= Janet Craxton =

English oboe player and teacher (1929-1981)

Janet Helen Rosemary Craxton (17 May 1929 – 18 July 1981) was an English oboe player and teacher. She was the youngest of the six children and the only daughter of the pianist and teacher Harold Craxton. Her older brothers included the artist John Craxton.

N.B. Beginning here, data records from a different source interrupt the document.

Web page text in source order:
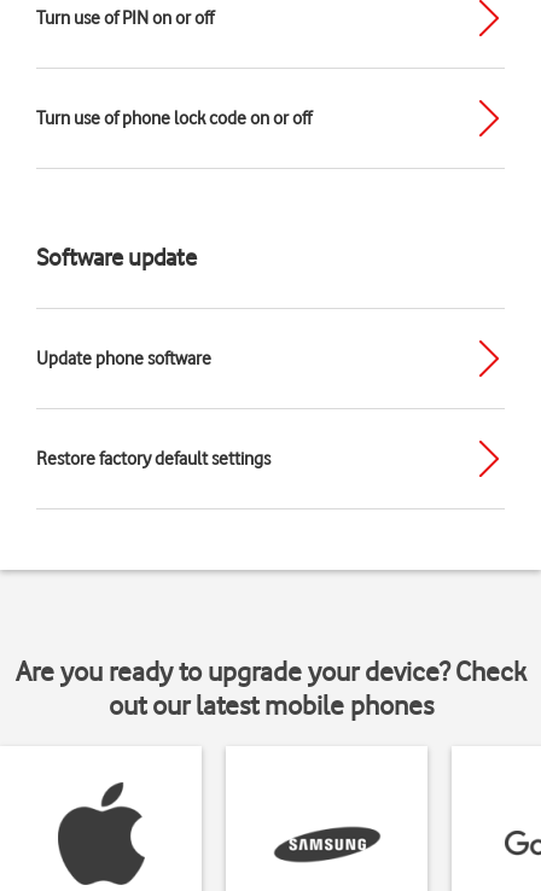
Turn use of PIN on or off
Turn use of phone lock code on or off
Software update
Update phone software
Restore factory default settings
Are you ready to upgrade your device? Check
out our latest mobile phones
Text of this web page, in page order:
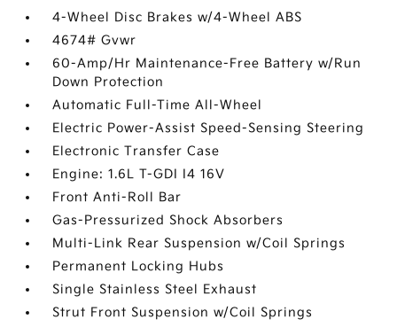
4-Wheel Disc Brakes w/4-Wheel ABS
4674# Gvwr
60-Amp/Hr Maintenance-Free Battery w/Run
Down Protection
Automatic Full-Time All-Wheel
Electric Power-Assist Speed-Sensing Steering
Electronic Transfer Case
Engine: 1.6L T-GDI I4 16V
Front Anti-Roll Bar
Gas-Pressurized Shock Absorbers
Multi-Link Rear Suspension w/Coil Springs
Permanent Locking Hubs
Single Stainless Steel Exhaust
Strut Front Suspension w/Coil Springs
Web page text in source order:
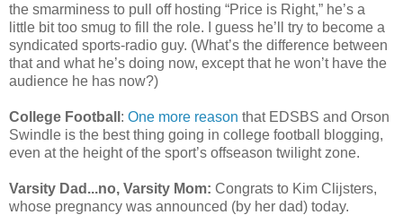
the smarminess to pull off hosting “Price is Right,” he’s a
little bit too smug to fill the role. I guess he’ll try to become a
syndicated sports-radio guy. (What’s the difference between
that and what he’s doing now, except that he won’t have the
audience he has now?)
College Football : One more reason that EDSBS and Orson
Swindle is the best thing going in college football blogging,
even at the height of the sport’s offseason twilight zone.
Varsity Dad...no, Varsity Mom: Congrats to Kim Clijsters,
whose pregnancy was announced (by her dad) today.
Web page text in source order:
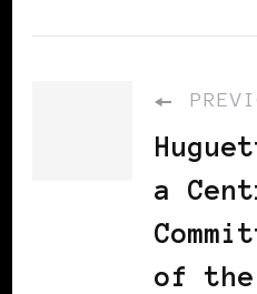
a
of the
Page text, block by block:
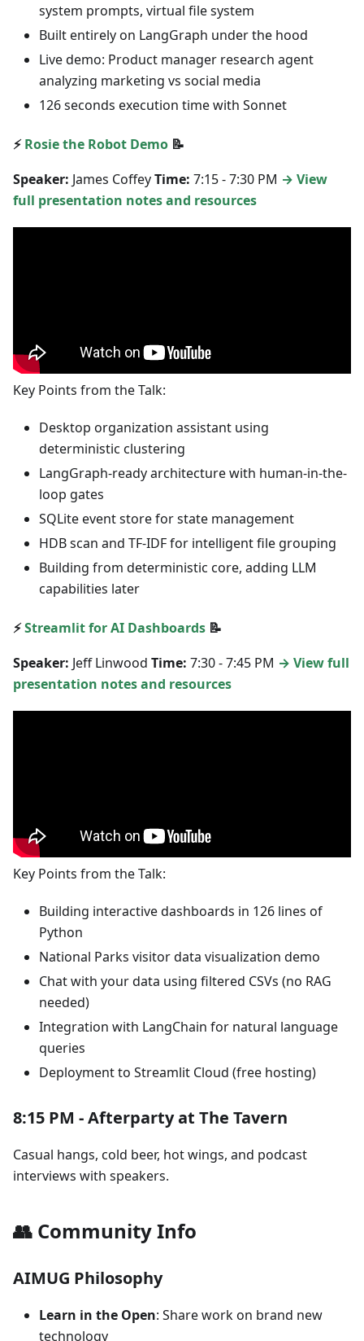
system prompts, virtual file system
Built entirely on LangGraph under the hood
Live demo: Product manager research agent
analyzing marketing vs social media
126 seconds execution time with Sonnet
⚡Rosie the Robot Demo 📝
Speaker: James CoffeyTime: 7:15 - 7:30 PM → View
full presentation notes and resources
Key Points from the Talk:
Desktop organization assistant using
deterministic clustering
LangGraph-ready architecture with human-in-the-
loop gates
SQLite event store for state management
HDB scan and TF-IDF for intelligent file grouping
Building from deterministic core, adding LLM
capabilities later
⚡Streamlit for AI Dashboards 📝
Speaker: Jeff Linwood Time: 7:30 - 7:45 PM → View full
presentation notes and resources
Key Points from the Talk:
Building interactive dashboards in 126 lines of
Python
National Parks visitor data visualization demo
Chat with your data using filtered CSVs (no RAG
needed)
Integration with LangChain for natural language
queries
Deployment to Streamlit Cloud (free hosting)
8:15 PM - Afterparty at The Tavern
Casual hangs, cold beer, hot wings, and podcast
interviews with speakers.
👥 Community Info
AIMUG Philosophy
Learn in the Open: Share work on brand new
technology
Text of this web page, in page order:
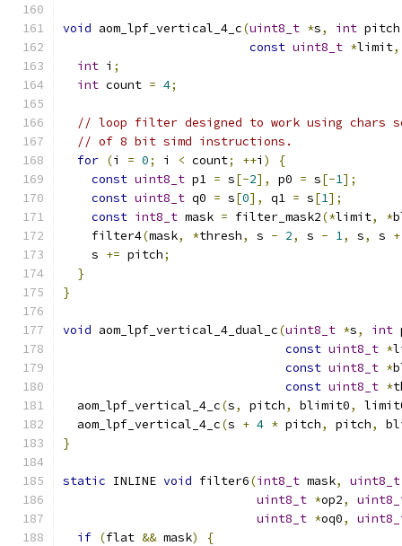
void aom_lpf_vertical_4_c(uint8_t *s, int pitch
const uint8_t *limit,
int i ;
int count = 4;
// loop filter designed to work using chars so
// of 8 bit simd instructions.
for (i = 0; i < count; ++i )
{
const uint8_t p1 = s[-2], p0 = s[-1];
const uint8_t q0 = s[0], q1 = s[1];
const int8_t mask = filter_mask2(*limit, *
    filter4
(mask, *thresh, s - 2, s - 1, s, s +
    s
+= pitch;
}
}
void aom_lpf_vertical_4_dual_c(uint8_t *s, int
const uint8_t *
const uint8_t *
const uint8_t *
  aom_lpf_vertical_4_c
(s, pitch, blimit0,
  aom_lpf_vertical_4_c
(s + 4 * pitch, pitch,
}
static INLINE void filter6(int8_t mask, uint8_t
uint8_t *op2,
uint8_t *oq0,
if (flat && mask)
{
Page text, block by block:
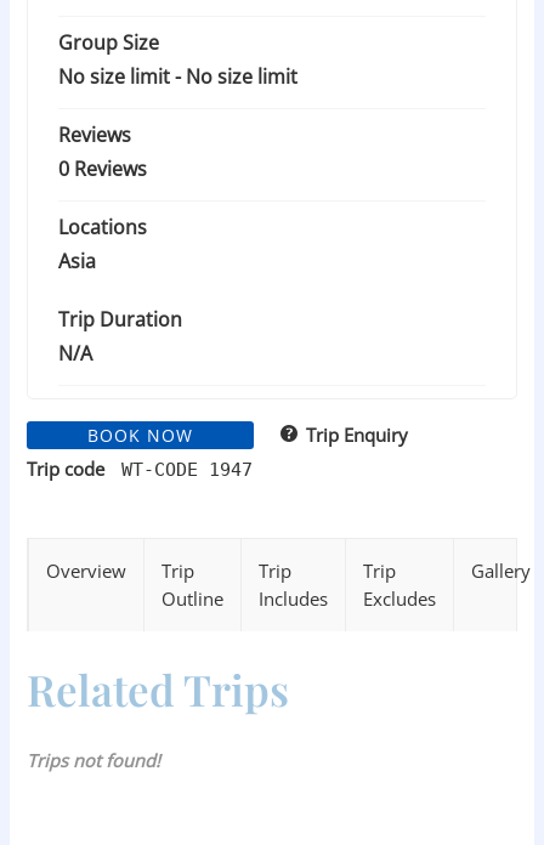
Group Size
No size limit -No size limit
Reviews
0 Reviews
Locations
Asia
Trip Duration
N/A
BOOK NOW
Trip Enquiry
Trip code
WT-CODE 1947
Overview
Trip
Outline
Trip
Includes
Trip
Excludes
Gallery
Related Trips
Trips not found!
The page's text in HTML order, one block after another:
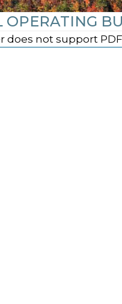
does not support
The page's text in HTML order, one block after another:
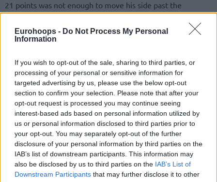
Eurohoops - Do Not Process My Personal
Information
If you wish to opt-out of the sale, sharing to third parties, or
processing of your personal or sensitive information for
targeted advertising by us, please use the below opt-out
section to confirm your selection. Please note that after your
opt-out request is processed you may continue seeing
interest-based ads based on personal information utilized by
us or personal information disclosed to third parties prior to
your opt-out. You may separately opt-out of the further
disclosure of your personal information by third parties on the
IAB’s list of downstream participants. This information may
also be disclosed by us to third parties on the IAB’s List of
Downstream Participants that may further disclose it to other
21 points was not enough to move his side past the
quarterfinals. Teammates Semih Erden and James
Blackmon remained on the injury list.
to clinch a berth to the Final Four. Troy Caupain stood out
with 18 points, eight assists, and six rebounds. Isaiah Pineiro
and Gabriel Olaseni added 18 and 16 points, respectively.
On the opposite end, Sam Dekker and Jamar Smith shared a
team-high 16 points.
The team led by Selcuk Ernak will meet Efesand
Fenerbahce Beko will take onGalatasarayNef in the Final
Four semifinals Friday. The final will follow a couple of days
later.
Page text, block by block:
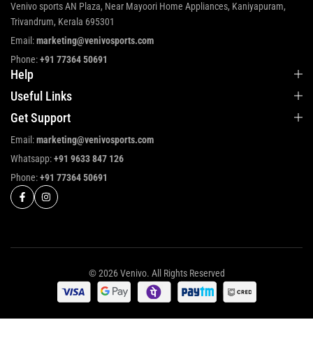
Venivo sports AN Plaza, Near Mayoori Home Appliances, Kaniyapuram,
Trivandrum, Kerala 695301
Email:marketing@venivosports.com
Phone:+91 77364 50691
Help
Useful Links
Get Support
Email:marketing@venivosports.com
Whatsapp:+91 9633 847 126
Phone:+91 77364 50691
© 2026 Venivo. All Rights Reserved
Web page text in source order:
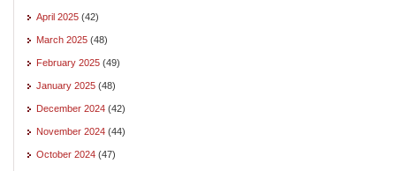
April 2025 (42)
March 2025 (48)
February 2025 (49)
January 2025 (48)
December 2024 (42)
November 2024 (44)
October 2024 (47)
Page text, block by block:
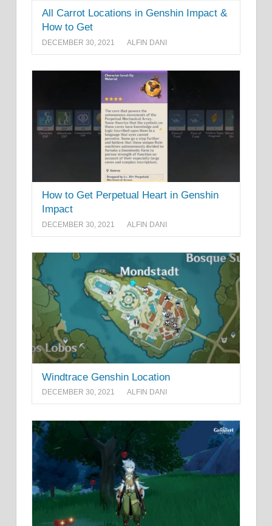
All Carrot Locations in Genshin Impact &
How to Get
DECEMBER 30, 2021 ALFIN DANI
How to Get Perpetual Heart in Genshin
Impact
DECEMBER 30, 2021 ALFIN DANI
Windtrace Genshin Location
DECEMBER 30, 2021 ALFIN DANI
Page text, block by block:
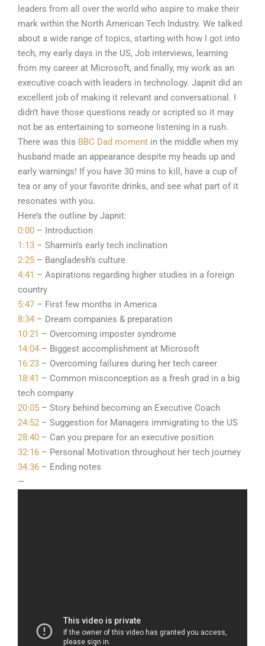
leaders from all over the world who aspire to make their
mark within the North American Tech Industry. We talked
about a wide range of topics, starting with how I got into
tech, my early days in the US, Job interviews, learning
from my career at Microsoft, and finally, my work as an
executive coach with leaders in technology. Japnit did an
excellent job of making it relevant and conversational. I
didn’t have those questions ready or scripted so it may
not be as entertaining to someone listening in a rush.
There was this BBC Dad moment in the middle when my
husband made an appearance despite my heads up and
early warnings! If you have 30 mins to kill, have a cup of
tea or any of your favorite drinks, and see what part of it
resonates with you.
Here’s the outline by Japnit:
0:00 – Introduction
1:13 – Sharmin’s early tech inclination
2:25 – Bangladesh’s culture
4:41 – Aspirations regarding higher studies in a foreign
country
5:47 – First few months in America
8:34 – Dream companies & preparation
10:21 – Overcoming imposter syndrome
14:04 – Biggest accomplishment at Microsoft
16:23 – Overcoming failures during her tech career
18:41 – Common misconception as a fresh grad in a big
tech company
20:05 – Story behind becoming an Executive Coach
24:52 – Suggestion for Managers immigrating to the US
28:40 – Can you prepare for an executive position
32:16 – Personal Motivation throughout her tech journey
34:36 – Ending notes
—
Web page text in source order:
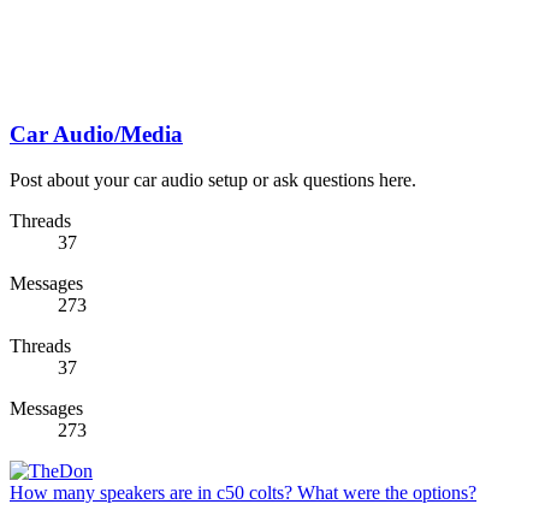
Car Audio/Media
Post about your car audio setup or ask questions here.
Threads
37
Messages
273
Threads
37
Messages
273
How many speakers are in c50 colts? What were the options?
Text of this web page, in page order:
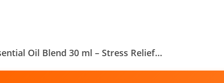
Oil Blend 30 ml – Stress Relief…
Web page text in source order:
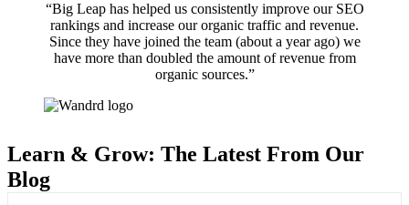
“Big Leap has helped us consistently improve our SEO
rankings and increase our organic traffic and revenue.
Since they have joined the team (about a year ago) we
have more than doubled the amount of revenue from
organic sources.”
Learn & Grow: The Latest From Our
Blog
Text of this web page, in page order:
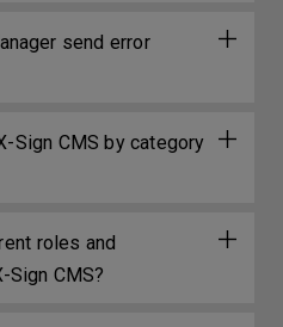
send error
Sign CMS by category
roles and
CMS?
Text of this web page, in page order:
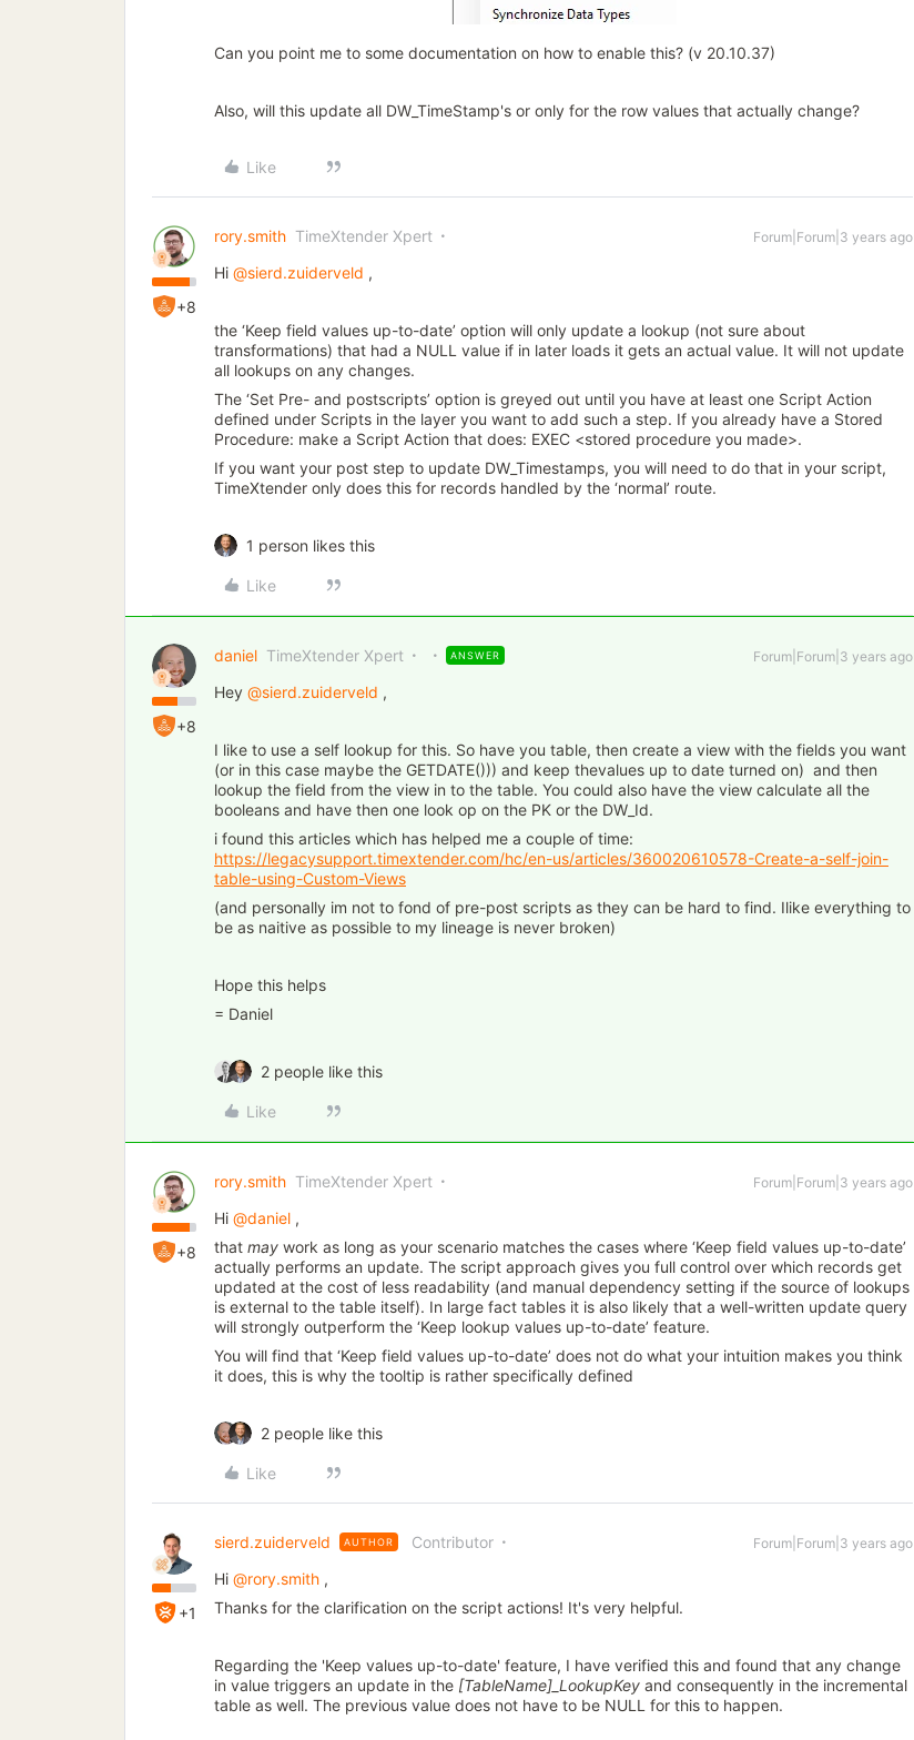
Can you point me to some documentation on how to enable this? (v 20.10.37)
Also, will this update all DW_TimeStamp's or only for the row values that actually change?
Like
+8
rory.smith TimeXtender Xpert Forum|Forum|3 years ago
Hi @sierd.zuiderveld ,
the ‘Keep field values up-to-date’ option will only update a lookup (not sure about
transformations) that had a NULL value if in later loads it gets an actual value. It will not update
all lookups on any changes.
The ‘Set Pre- and postscripts’ option is greyed out until you have at least one Script Action
defined under Scripts in the layer you want to add such a step. If you already have a Stored
Procedure: make a Script Action that does: EXEC <stored procedure you made>.
If you want your post step to update DW_Timestamps, you will need to do that in your script,
TimeXtender only does this for records handled by the ‘normal’ route.
1 person likes this
Like
+8
daniel TimeXtender Xpert ANSWER Forum|Forum|3 years ago
Hey @sierd.zuiderveld ,
I like to use a self lookup for this. So have you table, then create a view with the fields you want
(or in this case maybe the GETDATE())) and keep thevalues up to date turned on) and then
lookup the field from the view in to the table. You could also have the view calculate all the
booleans and have then one look op on the PK or the DW_Id.
i found this articles which has helped me a couple of time:
https://legacysupport.timextender.com/hc/en-us/articles/360020610578-Create-a-self-join-
table-using-Custom-Views
(and personally im not to fond of pre-post scripts as they can be hard to find. Ilike everything to
be as naitive as possible to my lineage is never broken)
Hope this helps
= Daniel
2 people like this
Like
+8
rory.smith TimeXtender Xpert Forum|Forum|3 years ago
Hi @daniel ,
that may work as long as your scenario matches the cases where ‘Keep field values up-to-date’
actually performs an update. The script approach gives you full control over which records get
updated at the cost of less readability (and manual dependency setting if the source of lookups
is external to the table itself). In large fact tables it is also likely that a well-written update query
will strongly outperform the ‘Keep lookup values up-to-date’ feature.
You will find that ‘Keep field values up-to-date’ does not do what your intuition makes you think
it does, this is why the tooltip is rather specifically defined
2 people like this
Like
+1
sierd.zuiderveld AUTHOR Contributor Forum|Forum|3 years ago
Hi @rory.smith ,
Thanks for the clarification on the script actions! It's very helpful.
Regarding the 'Keep values up-to-date' feature, I have verified this and found that any change
in value triggers an update in the [TableName]_LookupKey and consequently in the incremental
table as well. The previous value does not have to be NULL for this to happen.
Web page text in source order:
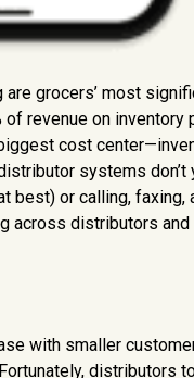
grocers’ most
revenue on
cost
systems
best) or calling,
distributors
with smaller

She married the composer Alan Richardson in 1961.

Janet Craxton studied at the Royal Academy of Music from 1945 to 1948 and at the Paris Conservatoire from 1948 to 1949. She was principal oboist of the Hallé Orchestra from 1949 to 1952, the London Mozart Players from 1952 to 1954, the BBC Symphony Orchestra from 1954 to 1963, the London Sinfonietta from 1969 to 1981, and the orchestra of the Royal Opera House from 1979 to 1981. She was appointed oboe professor at the Royal Academy of Music in 1958.

She was much in demand as a soloist, and gave world premières of works by Ralph Vaughan Williams, Lennox Berkeley, Alan Rawsthorne, Elisabeth Lutyens, Elizabeth Maconchy, Richard Stoker and Priaulx Rainier. In 1958, she was co-dedicatee and original performer with the tenor Wilfred Brown of Ralph Vaughan Williams' song cycle Ten Blake Songs. At a memorial concert at Aylesbury in 1978, she performed the first oboe concerto by Rutland Boughton. She died aged 52 from breast cancer, in 1981.